Trujillo-Roldán M A, Moreno S, Espín G, Galindo E
Departamento de Ingeniería Celular y Biocatálisis, Instituto de Biotecnología, Universidad Nacional Autónoma de México, Apartado Postal 510-3, 62250, Cuernavaca, Morelos, México.
Appl Microbiol Biotechnol. 2004 Feb;63(6):742-7. doi: 10.1007/s00253-003-1419-z. Epub 2003 Aug 20.

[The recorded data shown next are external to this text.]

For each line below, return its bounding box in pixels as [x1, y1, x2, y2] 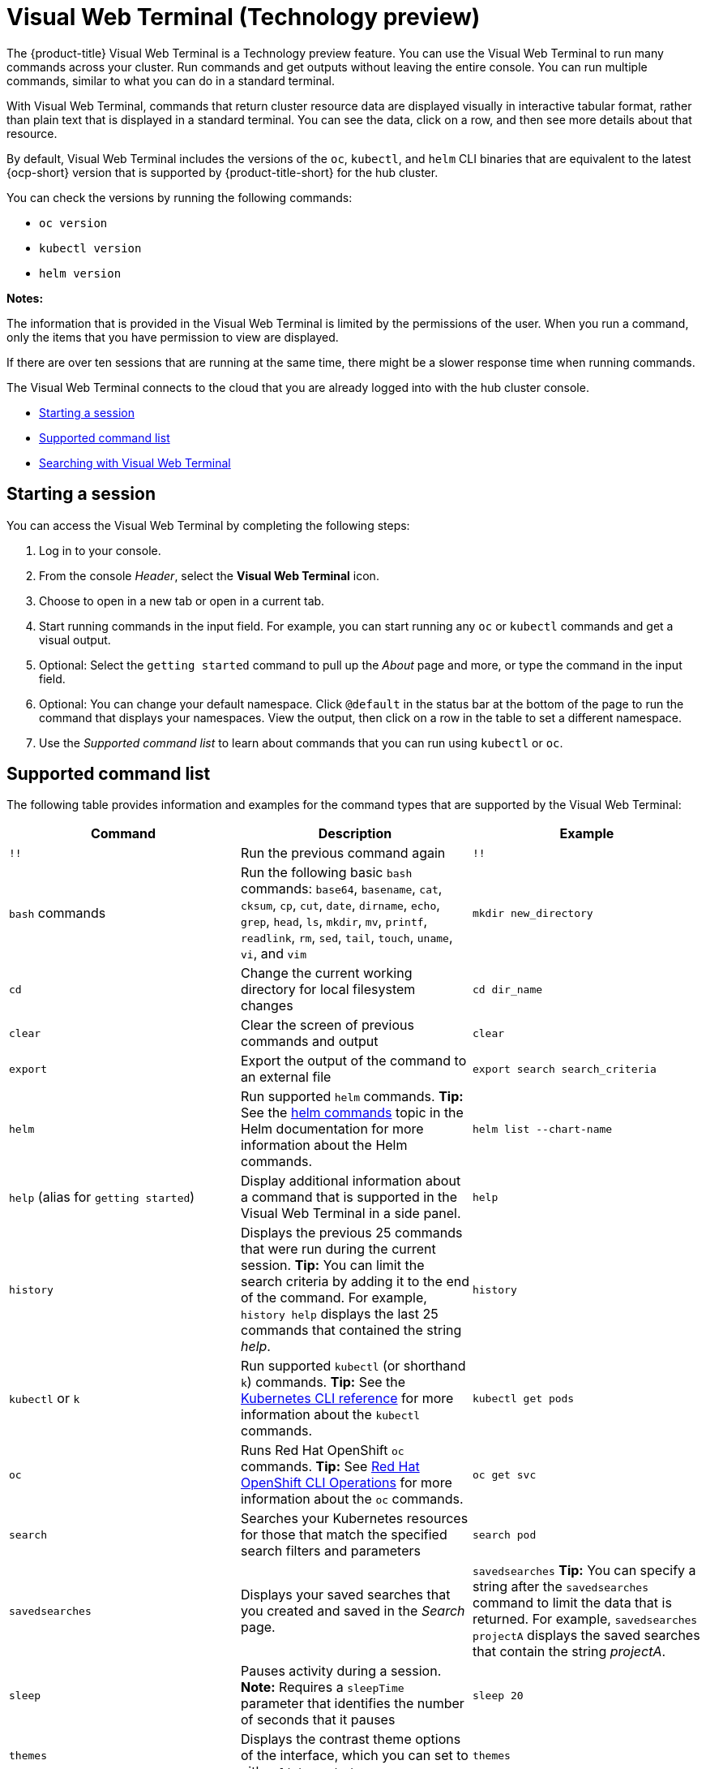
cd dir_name [472, 983, 543, 996]
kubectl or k [9, 1390, 80, 1407]
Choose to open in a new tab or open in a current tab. [39, 593, 325, 608]
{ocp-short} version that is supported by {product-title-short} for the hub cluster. [6, 165, 439, 179]
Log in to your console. [39, 543, 161, 557]
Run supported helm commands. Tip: [240, 1088, 464, 1105]
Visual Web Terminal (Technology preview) [6, 3, 481, 31]
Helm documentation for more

An Azotobacter vinelandii mutant lacking alginate-lyase (SML2) and the wild type (ATCC 9046) were used to discriminate between the roles of the polymerase complex and alginate-lyase in the synthesis of alginate in cultures conducted under controlled dissolved oxygen tension (DOT). To avoid the presence of pre-synthesized alginates, all cultures were inoculated with washed cells. For cultures carried out at 3% DOT using the mutant, a well defined family of alginates of high mean molecular weight (MMW) were obtained (985 kDa). Under 1% and 5% DOT, the mutant produced unique families of alginates with lower MMW (150 and 388 kDa). A similar behavior was observed using the wild type: a production of well defined families of alginates of high MMW at 3% DOT (1,250 kDa) and lower MMW at 1% and 5% DOT (370 and 350 kDa). At the end of the ATCC 9046 fermentations, alginate was depolymerized by the action of lyases. Overall, the evidence indicated that polymerization of alginate is carried out by producing families of polysaccharide in a narrow MMW range, and that it is highly dependent on DOT. The role of alginate-lyase (present in the wild type) is restricted to a post-polymerization step.
使用一株缺乏藻酸盐裂解酶(SML2)的维涅兰德固氮菌突变体和野生型(ATCC 9046),以区分在受控溶解氧张力(DOT)条件下培养时,聚合酶复合物和藻酸盐裂解酶在藻酸盐合成中的作用。为避免存在预合成的藻酸盐,所有培养物均接种洗涤过的细胞。对于使用该突变体在3% DOT条件下进行的培养,获得了一系列分子量分布明确的高平均分子量(MMW)藻酸盐(985 kDa)。在1%和5% DOT条件下,该突变体产生了具有较低MMW的独特藻酸盐家族(150和388 kDa)。使用野生型时观察到了类似的行为:在3% DOT条件下产生了分子量分布明确的高MMW藻酸盐家族(1250 kDa),在1%和5% DOT条件下产生了较低MMW的藻酸盐家族(370和350 kDa)。在ATCC 9046发酵结束时,藻酸盐在裂解酶的作用下解聚。总体而言,证据表明藻酸盐的聚合是通过产生一系列分子量范围狭窄的多糖来进行的,并且高度依赖于DOT。藻酸盐裂解酶(存在于野生型中)的作用仅限于聚合后步骤。